Transitions, transitions …

Year end 2021 will see the end of two venerable oil and gas institutions as Energistics shuts up shop in Houston and Common Data Access closes its doors in London.

The UK Government’s Oil & Gas Authority flipped the switch on the UK National Data Repository on the 1st of July 2021, marking the end of an era for Common Data Access, the industry-backed provider of seismic and well data services. CDA was founded some 25 years ago by UK operators and later resulted in the creation of UKOilandGasData, a collaborative online data sharing platform.
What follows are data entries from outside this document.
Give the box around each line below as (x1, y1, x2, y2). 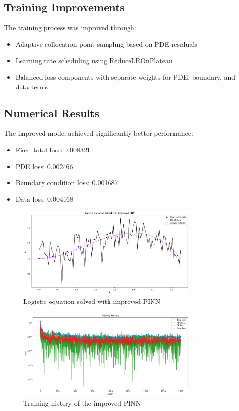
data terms (15, 81, 48, 91)
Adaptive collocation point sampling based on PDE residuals (15, 39, 197, 49)
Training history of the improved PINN (23, 398, 141, 408)
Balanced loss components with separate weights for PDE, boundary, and (15, 71, 236, 82)
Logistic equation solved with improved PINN (23, 296, 161, 306)
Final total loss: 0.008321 (15, 144, 90, 154)
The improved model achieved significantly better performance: (4, 128, 193, 138)
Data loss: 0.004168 (15, 194, 73, 204)
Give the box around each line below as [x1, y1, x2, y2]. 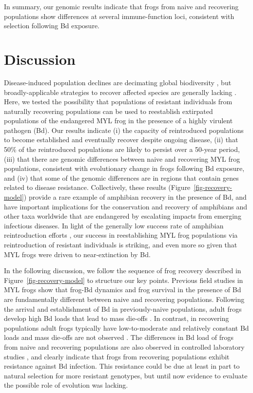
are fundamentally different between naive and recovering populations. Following [4, 294, 245, 304]
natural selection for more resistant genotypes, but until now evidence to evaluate [4, 370, 248, 380]
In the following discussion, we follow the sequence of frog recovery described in [4, 265, 241, 276]
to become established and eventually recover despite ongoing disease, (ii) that [4, 134, 238, 145]
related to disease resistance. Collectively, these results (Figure [4, 182, 191, 192]
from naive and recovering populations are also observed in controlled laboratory [4, 341, 245, 352]
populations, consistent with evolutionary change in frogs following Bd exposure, [4, 163, 245, 173]
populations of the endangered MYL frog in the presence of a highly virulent [4, 115, 233, 126]
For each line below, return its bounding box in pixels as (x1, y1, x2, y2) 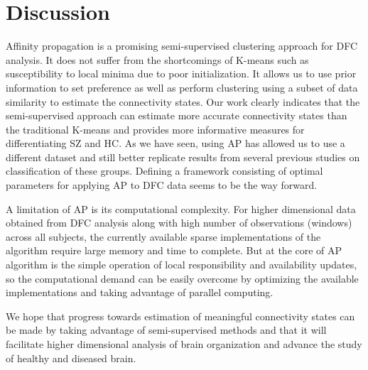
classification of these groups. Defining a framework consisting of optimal (6, 163, 323, 178)
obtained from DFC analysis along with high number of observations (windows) (6, 215, 352, 230)
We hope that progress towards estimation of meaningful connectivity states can (6, 308, 355, 323)
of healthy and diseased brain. (6, 350, 136, 365)
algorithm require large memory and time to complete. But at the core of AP (6, 243, 342, 258)
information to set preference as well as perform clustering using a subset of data (6, 80, 358, 94)
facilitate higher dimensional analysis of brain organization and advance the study (6, 337, 362, 351)
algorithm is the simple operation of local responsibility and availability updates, (6, 257, 357, 272)

The Wood Review of 2013 suggested that oil and gas data would be better managed and distributed by the government and set the ball rolling on a National Data Repository, run by OGA. CDA’s data provided the foundation of the NDR, which launched in 2019. In 2020, OGA contracted Osokey, a UK-based provider of cloud-based subsurface data management to upgrade the NDR with an Esri ArcGIS Online frontend.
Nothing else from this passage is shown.